Case presentation
The couple presented with 4 years of primary infertility. The 33-year-old woman had been assessed by a gynaecologist, and no contributing female factors were detected. After physical examination, the 34-year-old man was normal in the male reproductive system,and no significant respiratory symptoms were observed. His history provided no further information of clinical problems,and lymphocyte karyotype was 46, XY. Analysis of microdeletions of azoospermia factor genes on Y chromosome was normal.However,after repeated semen analyses by light microscope, the man was subjected to complete immotility and totally abnormal tail, namely MMAF with short, cureled, bent, coiled, absent flflagellum(Figure1A). According to the World Health Organization guidelines,Semen analyses showed sperm densities of 11-21 million/mL, volumes of 2.6–3.6 mL, and sperm vitality of 39% with normal pH.The sperm flagellar displayed curled 64%, bent20%, short 7%, absent 3%, coiled 2%, irregular 4%(Table1). The couple had not previously attempted IVF.

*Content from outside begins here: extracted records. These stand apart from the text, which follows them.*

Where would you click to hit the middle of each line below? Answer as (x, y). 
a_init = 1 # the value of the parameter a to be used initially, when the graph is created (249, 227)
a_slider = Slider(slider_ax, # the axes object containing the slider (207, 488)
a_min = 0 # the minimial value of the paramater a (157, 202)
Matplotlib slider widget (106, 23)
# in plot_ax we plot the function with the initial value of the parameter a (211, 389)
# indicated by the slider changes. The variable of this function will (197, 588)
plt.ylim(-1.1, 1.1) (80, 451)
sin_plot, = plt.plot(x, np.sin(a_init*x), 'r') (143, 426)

A long protocol for ovulation induction was administrated by the daily administration of recombinant FSH (200 IU/day) following pituitary desensitisation with GnRH agonist. and cumulus-oocyte complexes were retrieved transvaginally 36 h later under ultrasound guidance after administration of 10,000 IU of human chorionic gonadotrophin (HCG). Oocytes were identified and maintained in culture under 6% CO2 in humidified air at 37°C .
After the oocyte retrieval procedure,cumulus-oocyte complexes were digested by using hyaluronidase (10 IU/ml). 22 of the 24 oocytes were confirmed as being at the metaphase II stage of meiosis . 10 mature oocytes were injected with ejaculated sperm and other 12 of them were vitrifed in the event of future ICSI attempts with testicular serpmatozoa. In the fresh cycle,6 of the 10 microinjected oocytes were fertilized with ejaculated sperm(Table1).On day 3 , two good quality embryos in culture were transferred. the other four non-good quality embryos did not develop to blastocyst after six days . Pregnancy was not achieved after 14 days of embryos’ transfer.

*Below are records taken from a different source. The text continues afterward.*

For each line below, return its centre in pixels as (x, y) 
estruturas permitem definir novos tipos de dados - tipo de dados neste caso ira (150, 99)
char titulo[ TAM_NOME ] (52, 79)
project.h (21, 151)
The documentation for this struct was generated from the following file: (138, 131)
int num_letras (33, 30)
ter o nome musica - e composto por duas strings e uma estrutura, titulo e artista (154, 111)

Seven months later, the couple returned to the clinic in order to try again with their frozen oocytes and fresh testicular spermatozoa.Testicular spermatozoa were obtained by needleaspiration. Compared to ejaculated sperm,there was nothing changed about the testicular spermatozoa morphology,which showed that all were 100% immotile and curled or bent back on itself. Testicular sperm with comparatively normal morphology were injected to 12 warmed oocytes, which survied sucessfully after thawing. Nine two-pronuclei and one-pronuclei oocytes were obtained at 16 h post-ICSI.cleavage was observed in eight oocytes.on day 3,two 8-cell embryos with < 20% fragmentation were transferred.two of the remaining 6 embryos developed to blastocyst after D6,and a grade of 5BB blastocyst was frozened(Table1).Twelve days after transfer, the βHCG concentration was 80 mIU/dl. But a gestational sac with fetal heartbeat was not observed 3 weeks later.
Fortunately,offspring were obtained in the last attempt after transfer the frozen blastocyst of 5BB. A normal female baby was delivered,with a birth weight of 3050g and a length of 53cm.